Recent coverage shows the debate accelerating. On the same day the Investing.com story appeared, City AM noted the FCA eyeing tougher rules as Britons embrace chatbots. Money Marketing reported the Mills Review predicts transformation in financial advice by 2030. Professional Adviser and FT Adviser have tracked calls for clearer guardrails throughout the year.
Industry experiments continue. The FCA runs AI Live Testing cohorts with banks and insurers. Barclays, Lloyds and others test models for credit scoring, anti-money laundering and customer support. Results will inform a good-and-poor-practice report later in 2026. The regulator’s AI Lab and Supercharged Sandbox, backed by NVIDIA, aim to accelerate safe innovation rather than stifle it.
Still, caution dominates consumer messaging.
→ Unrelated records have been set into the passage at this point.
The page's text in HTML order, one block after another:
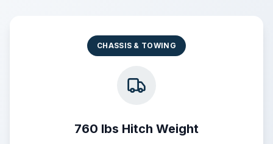
CHASSIS & TOWING
760 lbs Hitch Weight
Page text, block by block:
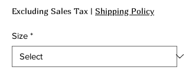
Price
Excluding Sales Tax | Shipping Policy
Size *
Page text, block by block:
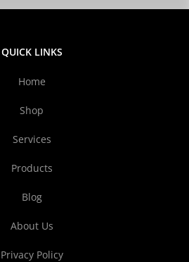
QUICK LINKS
Home
Shop
Services
Products
Blog
About Us
Privacy Policy
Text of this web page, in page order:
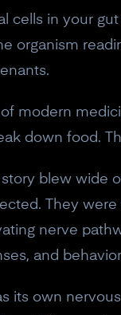
cells in your
organism
modern
down food.
story blew
They
nerve
and
its own
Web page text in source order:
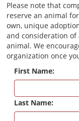
Please note that
reserve an animal
own, unique
and consideration
animal. We
organization once
First Name:
Last Name:
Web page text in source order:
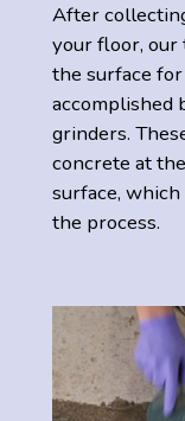
After
your floor,
the surface
accomplished
grinders.
concrete at
surface,
the process.
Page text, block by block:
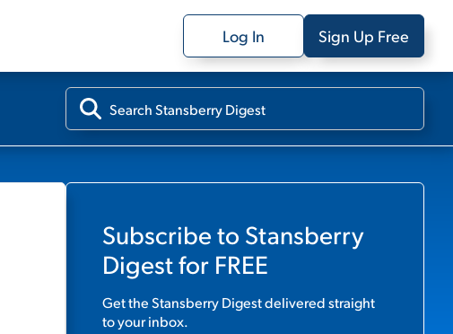
Log In Sign Up Free
Subscribe to Stansberry
Digestfor FREE
Get theStansberry Digestdelivered straight
to your inbox.
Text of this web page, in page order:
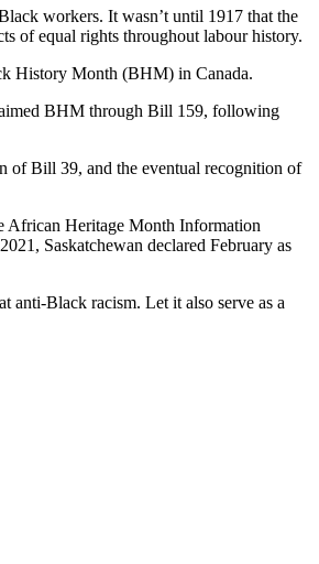
workers. It wasn’t until 1917 that the
of equal rights throughout labour history.
History Month (BHM) in Canada.
BHM through Bill 159, following
of Bill 39, and the eventual recognition of
African Heritage Month Information
Saskatchewan declared February as
anti-Black racism. Let it also serve as a
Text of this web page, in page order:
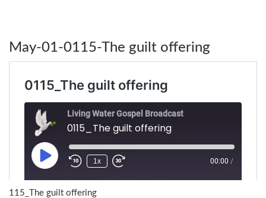
May-01-0115-The guilt offering
115_The guilt offering
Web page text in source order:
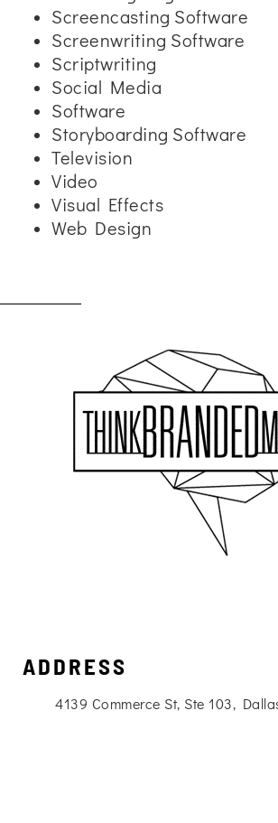
Screencasting Software
Screenwriting Software
Scriptwriting
Social Media
Software
Storyboarding Software
Television
Video
Visual Effects
Web Design
ADDRESS
4139 Commerce St, Ste 103,

The Financial Times quoted experts who stress AI remains a tool, not an authority. One tax example illustrated the gap. A chatbot suggested a Monaco-friendly strategy useless for a Croydon employee because it ignored tapering allowances and prior contributions. “Big gap between ‘help me track spending’ and ‘tell me what stocks to buy,’” one adviser observed.
So what happens next? The FCA will digest feedback from the Mills Review, which closed in February but saw its full publication this month. Recommendations head to the board in coming weeks. A perimeter review could follow by year-end. Policymakers must weigh innovation against protection. Firms face pressure to document AI use under existing senior manager rules. Consumers, meanwhile, receive a consistent reminder. Check trusted sources. Do your own research. Treat chatbot output as a starting point, never the final word.
The tension feels familiar. Technology races ahead. Regulators follow with principles rather than prescriptions. This time the stakes involve not just individual losses but potential systemic vulnerabilities and eroded trust in financial markets. How the FCA threads that needle will shape Britain’s retail finance sector for the next decade. The review has begun. The hard choices lie ahead.